Despite its status by statutory law and tradition as one of the most nonpartisan institutions in the federal government, the Defense Department has not escaped the commander-in-chief’s efforts to enlist it for his political agenda. That became clear last June during Black Lives Matter protests against the killing in police custody of George Floyd. After proclaiming himself “your president of law and order” in a Rose Garden speech, Trump threatened to invoke the rarely-used Insurrection Act to send active-duty troops to “dominate” the streets of America. He then had National Guard troops and federal law enforcement violently disperse mostly peaceful protesters near Lafayette Square so that he could have a photo-op holding up a Bible at a nearby church. Flanking him that day as he strode across Lafayette Square were Defense Secretary Mark Esper and Chairman of the Joint Chiefs General Mark Milley. Both later apologized for their presence at the square.
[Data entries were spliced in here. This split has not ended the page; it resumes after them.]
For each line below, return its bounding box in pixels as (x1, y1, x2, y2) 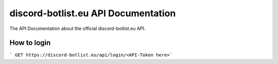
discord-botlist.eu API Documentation (9, 8, 176, 19)
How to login (9, 39, 51, 47)
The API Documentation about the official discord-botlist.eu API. (9, 25, 146, 31)
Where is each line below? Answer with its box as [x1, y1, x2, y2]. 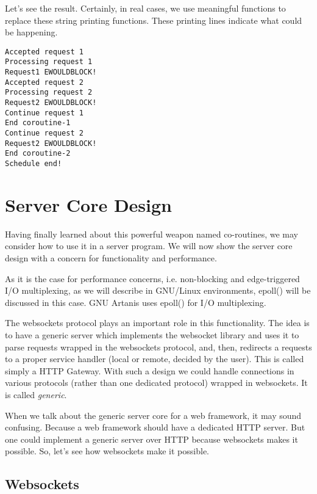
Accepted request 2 [5, 78, 84, 87]
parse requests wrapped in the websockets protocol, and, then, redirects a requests [5, 340, 312, 353]
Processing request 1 [5, 57, 93, 67]
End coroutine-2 [5, 149, 71, 158]
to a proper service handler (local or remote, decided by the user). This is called [5, 352, 304, 365]
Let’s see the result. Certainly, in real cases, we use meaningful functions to [5, 2, 286, 14]
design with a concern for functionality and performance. [5, 251, 217, 264]
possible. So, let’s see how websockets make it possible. [5, 445, 209, 457]
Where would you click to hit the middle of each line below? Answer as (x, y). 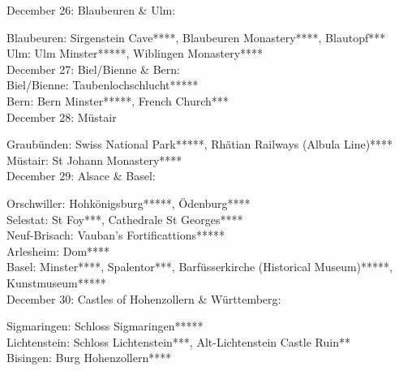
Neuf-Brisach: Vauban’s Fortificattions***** (116, 235)
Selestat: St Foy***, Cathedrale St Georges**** (125, 219)
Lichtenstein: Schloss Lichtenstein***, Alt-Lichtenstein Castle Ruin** (178, 341)
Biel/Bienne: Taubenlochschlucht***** (103, 85)
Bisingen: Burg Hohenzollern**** (89, 358)
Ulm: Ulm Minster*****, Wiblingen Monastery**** (135, 53)
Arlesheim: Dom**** (58, 250)
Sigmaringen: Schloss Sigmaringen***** (105, 326)
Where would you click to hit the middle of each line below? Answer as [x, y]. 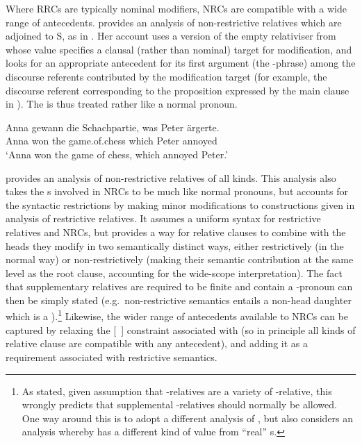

“That whole incident around Lafayette Park was stunning to me, because those were mostly peaceful demonstrators exercising a right guaranteed by the Constitution that I’ve sworn allegiance to throughout my entire career,” said retired Gen. Peter Chiarelli, former Vice Chief of the Army. “This president has assaulted the military justice system on behalf of individuals charged with war crimes. He has ended the career of service members like [impeachment witness Lt. Col. Alexander] Vindman for doing his duty and what was right. He has maligned mail-in voting as a fraud and suggested that he might claim victory in a close election before all the ballots are counted, when as a service member I have voted absentee by mail my entire life. So like everyone else I’ve become numb after four years of this, but we have gone places in that time that I never dreamt we would go as a nation. I really do fear that the republic that I swore allegiance to is now under threat.” 

Pandemic Mismanagement

For many of the retired flag-officers and senior national security leaders who signed the “Open Letter to America,” the president’s leadership during the coronavirus crisis was the final affront. Confronted with a global pandemic and knowing early on that Covid-19 was an especially deadly and contagious virus, Trump nevertheless told the American public that the virus would disappear “like a miracle” when the weather turned warm, with or without a vaccine; that “anybody that wants a test can get a test”; that if the nation simply stopped testing for the virus “we would have very few cases”: that injecting powerful cleaning agents like bleach might cure the virus; that Covid-19 “affects virtually nobody” younger than 18. Meanwhile, with just 4 percent of the world’s population, the United States has 25 percent of the known infections, and at 230,000 plus lives lost the highest death toll by far of any nation.

After hosting what infectious disease expert Anthony Fauci called a “super spreader” event at the White House on September 26, where many participants refused to wear face masks and social distance, President Trump, First Lady Melania Trump, several senior advisers and an estimated 25 other officials tested positive for the virus. One of the attendees was Adm. Charles Ray, second in command of the Coast Guard, who later attended a senior-level meeting at the Pentagon and then tested positive for the virus, forcing the Joint Chiefs of Staff to go into quarantine.

James Kitfield, the only three-time winner of the prestigious Gerald R. Ford Award for Distinguished Reporting on National Defense, regularly contributes to Breaking Defense.